# Grumman Sportboat daydreamin'



## Moonpie (May 12, 2020)

The Grumman Sport Boat looks like a neat skiff. I’d actually never heard of one before so I had to look it up. The blue one looks quite nice.

Whatever you decide to do, you sound like a great dad that is making priceless memories that you and your children will remember forever.

Keep us posted on the Grumman’s renovation!

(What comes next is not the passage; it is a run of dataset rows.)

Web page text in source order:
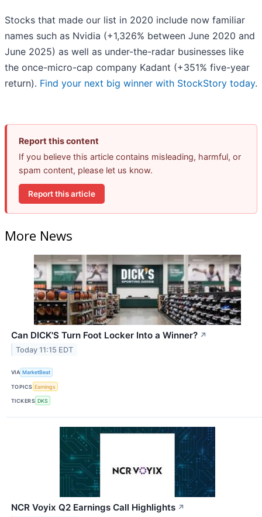
Stocks that made our list in 2020 include now familiar
names such as Nvidia (+1,326% between June 2020 and
June 2025) as well as under-the-radar businesses like
the once-micro-cap company Kadant (+351% five-year
return). Find your next big winner with StockStory today.
Report this content
If you believe this article contains misleading, harmful, or
spam content, please let us know.
Report this article
More News
Can DICK'S Turn Foot Locker Into a Winner? ↗
Today 11:15 EDT
VIA MarketBeat
TOPICS Earnings
TICKERS DKS
NCR Voyix Q2 Earnings Call Highlights ↗
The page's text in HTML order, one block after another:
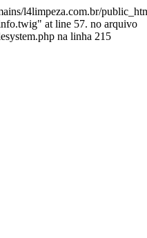
l4limpeza.com.br/
at line 57. no arquivo
na linha 215
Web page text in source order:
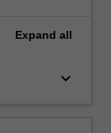
Expand all
keyboard_arrow_down
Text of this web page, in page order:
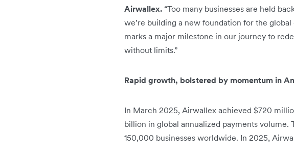
Airwallex. “Too many businesses are held
we’re building a new foundation for the
marks a major milestone in our journey to
without limits.”
Rapid growth, bolstered by momentum in
In March 2025, Airwallex achieved $720
billion in global annualized payments
150,000 businesses worldwide. In 2025,
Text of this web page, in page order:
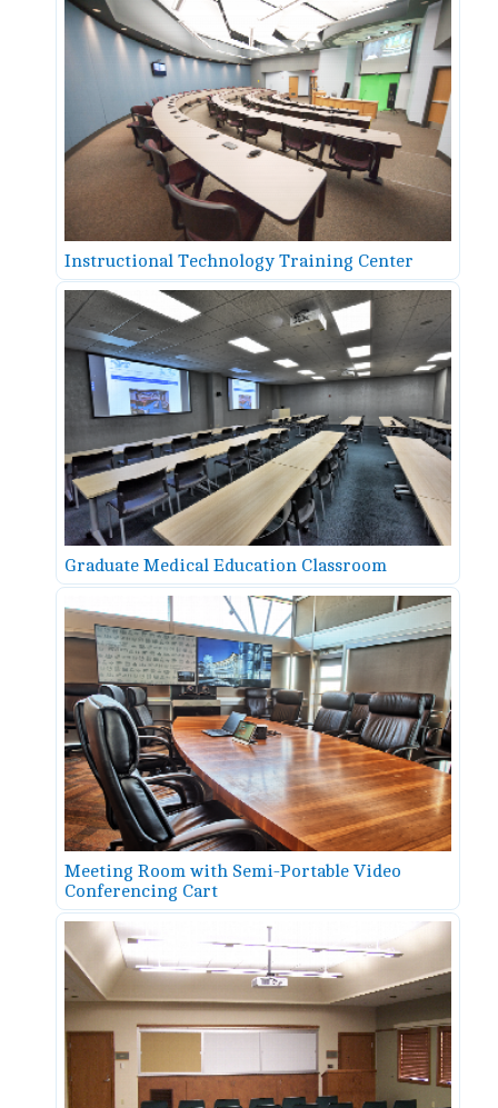
Instructional Technology Training Center
Graduate Medical Education Classroom
Meeting Room with Semi-Portable Video
Conferencing Cart

Grumman sport boat - Wikipedia







en.m.wikipedia.org


----------



## devrep (Feb 22, 2009)

that thing is beautiful. we had a Grumman alum canoe from the 60's when I was a kid and it was built like a brick house.


----------



## Robert1965 (11 mo ago)

BRIAN C JORDAN said:


> Howdy from Austin, TX.
> I've had this boat for a few years and have enjoyed fishing with my young sons in it. Well, they fish, I bait hooks and hand out snacks. I have stripped everything out of it and am now in pursuit of my plans to make it more skiffy. I do want to leave the stock seats in it in case it eventually wants to find its way back to the original state. Most of the fishing will be on freshwater lakes and rivers in central Texas/Hill country. But, with the right paint job, could I pop down to the bays on the gulf for some redfish on the fly every once in a while? Please say, yes.
> 
> I have attached a screen shot from Marathon boats site of the modern day sportboat which appears to be exactly the same layout as mine, which is from the early 1970s. I've roughly put my ideas for three decks on the page. You'll see in the other photos that the stock rear seat is higher than the middle and front. My imagined rear deck sits on the rear seat only a little deeper than the one that's currently in there. Mid deck is built higher (highest on the boat) and behind the mid seat leaving it available for seating. In any case, likely only one person is on their feet at any given time because it's not the most stable boat. And the front deck is built on top of the front seat and forward. There will be a cooler (trashcan in photos) w/ a seat lid on it, and some sort of grab bar for a backrest so someone could ride up there if they wanted/needed to. I suppose that cooler could move further forward when fishing and someone could stand on it if it were still enough. Maybe.
> ...


----------



## j_f (Dec 15, 2021)

This is awesome. Following.


----------